RECORDS TO PROCESS: Begin

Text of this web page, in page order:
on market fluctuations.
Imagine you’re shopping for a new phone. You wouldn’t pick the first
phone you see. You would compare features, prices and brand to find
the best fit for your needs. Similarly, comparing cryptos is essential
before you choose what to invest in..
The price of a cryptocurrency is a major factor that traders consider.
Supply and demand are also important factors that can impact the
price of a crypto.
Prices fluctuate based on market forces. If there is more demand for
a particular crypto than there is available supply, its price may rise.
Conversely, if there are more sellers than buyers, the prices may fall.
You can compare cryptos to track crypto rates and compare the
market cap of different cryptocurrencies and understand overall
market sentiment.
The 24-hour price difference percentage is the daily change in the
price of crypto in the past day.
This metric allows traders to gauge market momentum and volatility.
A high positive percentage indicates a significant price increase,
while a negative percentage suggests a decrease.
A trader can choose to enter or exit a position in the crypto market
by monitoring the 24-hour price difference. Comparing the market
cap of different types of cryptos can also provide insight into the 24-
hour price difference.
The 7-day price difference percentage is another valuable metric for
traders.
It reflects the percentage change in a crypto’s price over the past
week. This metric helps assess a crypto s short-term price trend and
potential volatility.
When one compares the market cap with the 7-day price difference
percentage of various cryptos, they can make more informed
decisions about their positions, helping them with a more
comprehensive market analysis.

RECORDS TO PROCESS: End
RECORDS TO PROCESS: Begin

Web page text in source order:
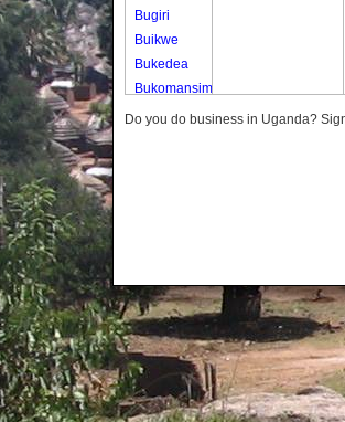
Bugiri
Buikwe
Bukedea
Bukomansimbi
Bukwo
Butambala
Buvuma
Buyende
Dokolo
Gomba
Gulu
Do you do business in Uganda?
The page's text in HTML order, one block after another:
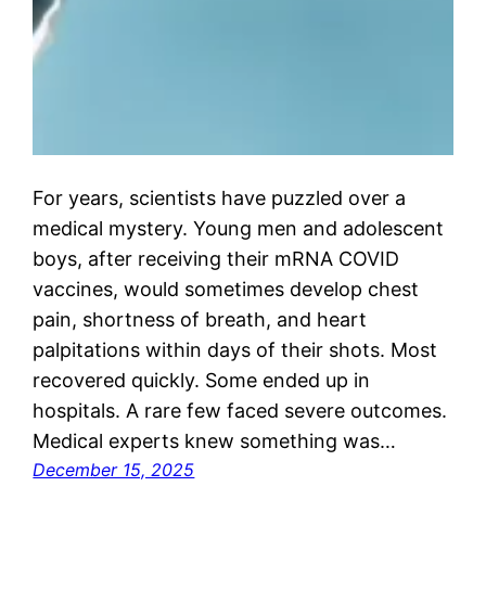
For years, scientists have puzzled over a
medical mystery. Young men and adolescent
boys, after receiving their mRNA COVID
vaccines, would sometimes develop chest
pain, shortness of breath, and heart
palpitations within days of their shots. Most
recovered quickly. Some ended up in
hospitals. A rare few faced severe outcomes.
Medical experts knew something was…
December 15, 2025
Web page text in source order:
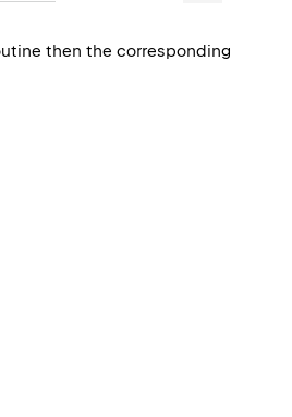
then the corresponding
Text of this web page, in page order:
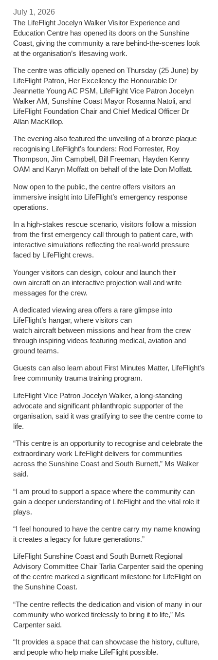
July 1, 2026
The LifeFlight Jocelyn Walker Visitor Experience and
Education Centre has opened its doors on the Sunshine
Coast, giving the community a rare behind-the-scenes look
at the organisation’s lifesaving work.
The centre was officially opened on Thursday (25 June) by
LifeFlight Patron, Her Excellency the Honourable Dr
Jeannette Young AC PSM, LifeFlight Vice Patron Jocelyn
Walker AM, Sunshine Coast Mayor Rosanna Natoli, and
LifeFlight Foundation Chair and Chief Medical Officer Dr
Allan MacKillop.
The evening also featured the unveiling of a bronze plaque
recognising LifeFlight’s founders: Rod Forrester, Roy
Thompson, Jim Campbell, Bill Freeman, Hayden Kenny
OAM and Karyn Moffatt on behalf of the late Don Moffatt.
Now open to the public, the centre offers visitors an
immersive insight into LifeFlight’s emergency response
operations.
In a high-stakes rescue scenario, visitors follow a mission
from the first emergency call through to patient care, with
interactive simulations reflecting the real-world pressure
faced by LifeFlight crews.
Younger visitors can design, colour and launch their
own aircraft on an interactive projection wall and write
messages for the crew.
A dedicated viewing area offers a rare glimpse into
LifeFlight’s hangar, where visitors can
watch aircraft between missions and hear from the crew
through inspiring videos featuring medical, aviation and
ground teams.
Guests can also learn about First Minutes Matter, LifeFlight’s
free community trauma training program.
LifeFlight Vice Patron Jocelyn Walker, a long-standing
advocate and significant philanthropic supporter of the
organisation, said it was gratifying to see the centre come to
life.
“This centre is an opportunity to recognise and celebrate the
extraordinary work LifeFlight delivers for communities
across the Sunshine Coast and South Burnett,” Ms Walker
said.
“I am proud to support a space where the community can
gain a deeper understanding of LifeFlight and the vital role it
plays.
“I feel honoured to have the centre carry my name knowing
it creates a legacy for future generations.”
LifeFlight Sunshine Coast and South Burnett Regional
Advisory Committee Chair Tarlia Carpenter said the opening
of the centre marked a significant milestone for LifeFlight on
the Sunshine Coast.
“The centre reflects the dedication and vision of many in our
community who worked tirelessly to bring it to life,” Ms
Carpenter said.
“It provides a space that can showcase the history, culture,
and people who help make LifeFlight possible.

RECORDS TO PROCESS: End

ACTION ITEM. Each line of the material that has the word "rare" belongs in the answer.

EXERCISE RESULT.
hospitals. A rare few faced severe outcomes.
Coast, giving the community a rare behind-the-scenes look
A dedicated viewing area offers a rare glimpse into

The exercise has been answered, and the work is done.